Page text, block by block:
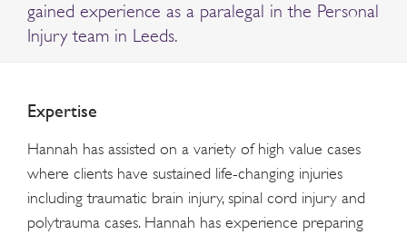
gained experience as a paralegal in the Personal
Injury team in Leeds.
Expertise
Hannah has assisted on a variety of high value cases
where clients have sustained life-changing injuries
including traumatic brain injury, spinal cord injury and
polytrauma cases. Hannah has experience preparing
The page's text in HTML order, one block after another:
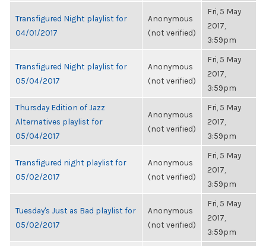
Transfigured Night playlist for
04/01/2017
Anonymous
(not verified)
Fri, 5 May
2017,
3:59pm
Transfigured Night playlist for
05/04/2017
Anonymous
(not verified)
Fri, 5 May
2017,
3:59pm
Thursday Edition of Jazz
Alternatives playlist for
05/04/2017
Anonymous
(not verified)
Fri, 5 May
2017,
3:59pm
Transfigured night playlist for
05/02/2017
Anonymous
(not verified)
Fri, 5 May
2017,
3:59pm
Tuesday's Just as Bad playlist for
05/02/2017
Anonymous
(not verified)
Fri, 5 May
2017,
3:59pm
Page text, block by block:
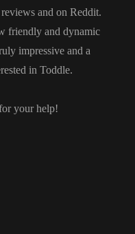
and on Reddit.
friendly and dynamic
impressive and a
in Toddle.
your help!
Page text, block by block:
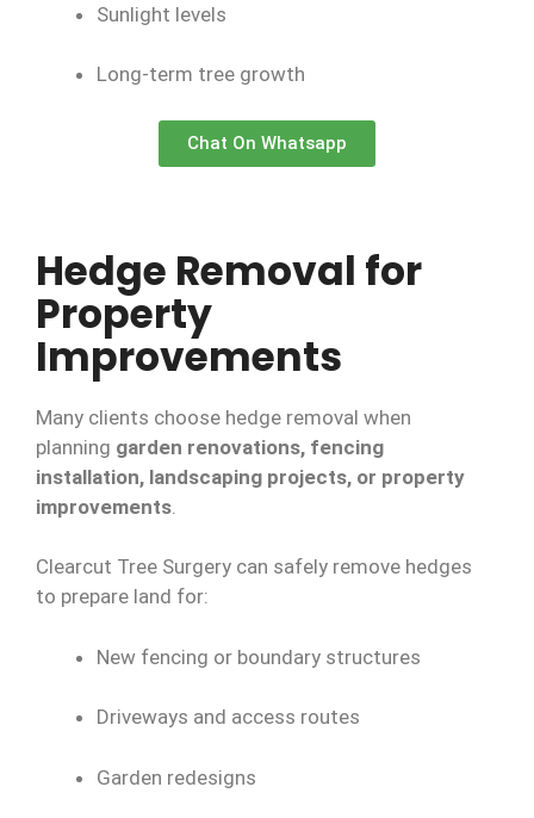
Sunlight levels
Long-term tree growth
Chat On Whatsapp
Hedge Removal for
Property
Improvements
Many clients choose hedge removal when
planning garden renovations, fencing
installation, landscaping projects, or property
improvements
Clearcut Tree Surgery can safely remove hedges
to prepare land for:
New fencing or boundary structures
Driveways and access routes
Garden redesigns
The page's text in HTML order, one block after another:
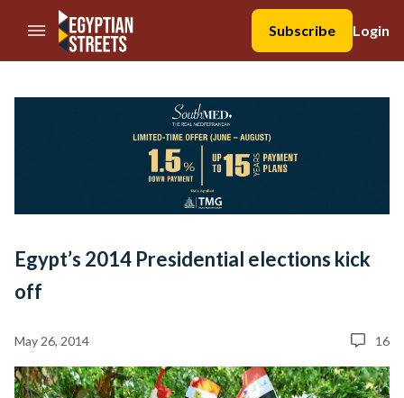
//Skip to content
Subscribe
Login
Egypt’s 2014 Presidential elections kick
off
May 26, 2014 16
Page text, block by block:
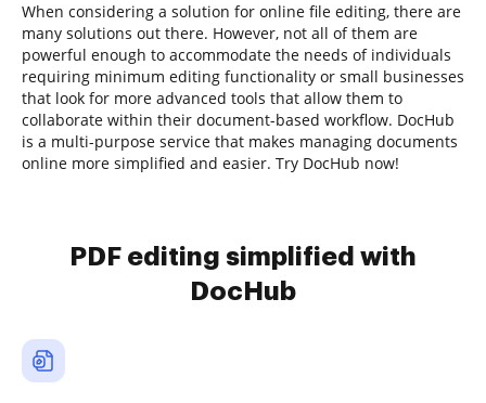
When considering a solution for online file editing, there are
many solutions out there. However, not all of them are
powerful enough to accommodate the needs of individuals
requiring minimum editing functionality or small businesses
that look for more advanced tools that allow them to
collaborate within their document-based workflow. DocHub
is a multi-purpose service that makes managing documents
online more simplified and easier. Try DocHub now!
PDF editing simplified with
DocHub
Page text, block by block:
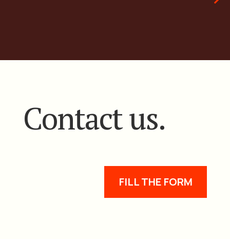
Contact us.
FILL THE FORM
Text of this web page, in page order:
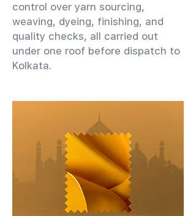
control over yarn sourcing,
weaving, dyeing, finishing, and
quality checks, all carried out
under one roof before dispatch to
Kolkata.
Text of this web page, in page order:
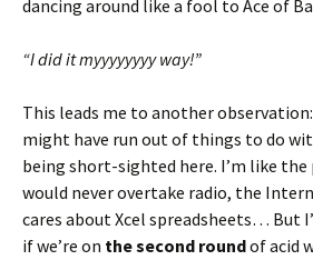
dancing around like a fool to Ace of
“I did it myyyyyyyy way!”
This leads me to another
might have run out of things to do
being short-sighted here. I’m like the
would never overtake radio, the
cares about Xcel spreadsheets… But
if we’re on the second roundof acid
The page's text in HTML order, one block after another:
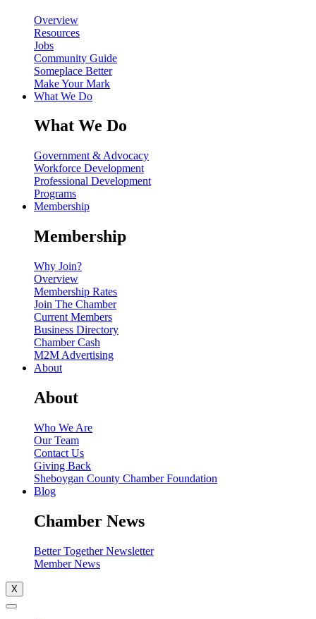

▸ **Work instruction**:
The records above must be repeated exactly, minus their pictures.

▸ **Answer to the problem**:
Page text, block by block:
gained experience as a paralegal in the Personal
Injury team in Leeds.
Expertise
Hannah has assisted on a variety of high value cases
where clients have sustained life-changing injuries
including traumatic brain injury, spinal cord injury and
polytrauma cases. Hannah has experience preparing
The page's text in HTML order, one block after another:
Transfigured Night playlist for
04/01/2017
Anonymous
(not verified)
Fri, 5 May
2017,
3:59pm
Transfigured Night playlist for
05/04/2017
Anonymous
(not verified)
Fri, 5 May
2017,
3:59pm
Thursday Edition of Jazz
Alternatives playlist for
05/04/2017
Anonymous
(not verified)
Fri, 5 May
2017,
3:59pm
Transfigured night playlist for
05/02/2017
Anonymous
(not verified)
Fri, 5 May
2017,
3:59pm
Tuesday's Just as Bad playlist for
05/02/2017
Anonymous
(not verified)
Fri, 5 May
2017,
3:59pm
Page text, block by block:
and on Reddit.
friendly and dynamic
impressive and a
in Toddle.
your help!
Page text, block by block:
Sunlight levels
Long-term tree growth
Chat On Whatsapp
Hedge Removal for
Property
Improvements
Many clients choose hedge removal when
planning garden renovations, fencing
installation, landscaping projects, or property
improvements
Clearcut Tree Surgery can safely remove hedges
to prepare land for:
New fencing or boundary structures
Driveways and access routes
Garden redesigns
The page's text in HTML order, one block after another:
//Skip to content
Subscribe
Login
Egypt’s 2014 Presidential elections kick
off
May 26, 2014 16
Page text, block by block:
When considering a solution for online file editing, there are
many solutions out there. However, not all of them are
powerful enough to accommodate the needs of individuals
requiring minimum editing functionality or small businesses
that look for more advanced tools that allow them to
collaborate within their document-based workflow. DocHub
is a multi-purpose service that makes managing documents
online more simplified and easier. Try DocHub now!
PDF editing simplified with
DocHub
Page text, block by block:
Contact us.
FILL THE FORM
Text of this web page, in page order:
control over yarn sourcing,
weaving, dyeing, finishing, and
quality checks, all carried out
under one roof before dispatch to
Kolkata.
Text of this web page, in page order:
dancing around like a fool to Ace of
“I did it myyyyyyyy way!”
This leads me to another
might have run out of things to do
being short-sighted here. I’m like the
would never overtake radio, the
cares about Xcel spreadsheets… But
if we’re on the second roundof acid
The page's text in HTML order, one block after another:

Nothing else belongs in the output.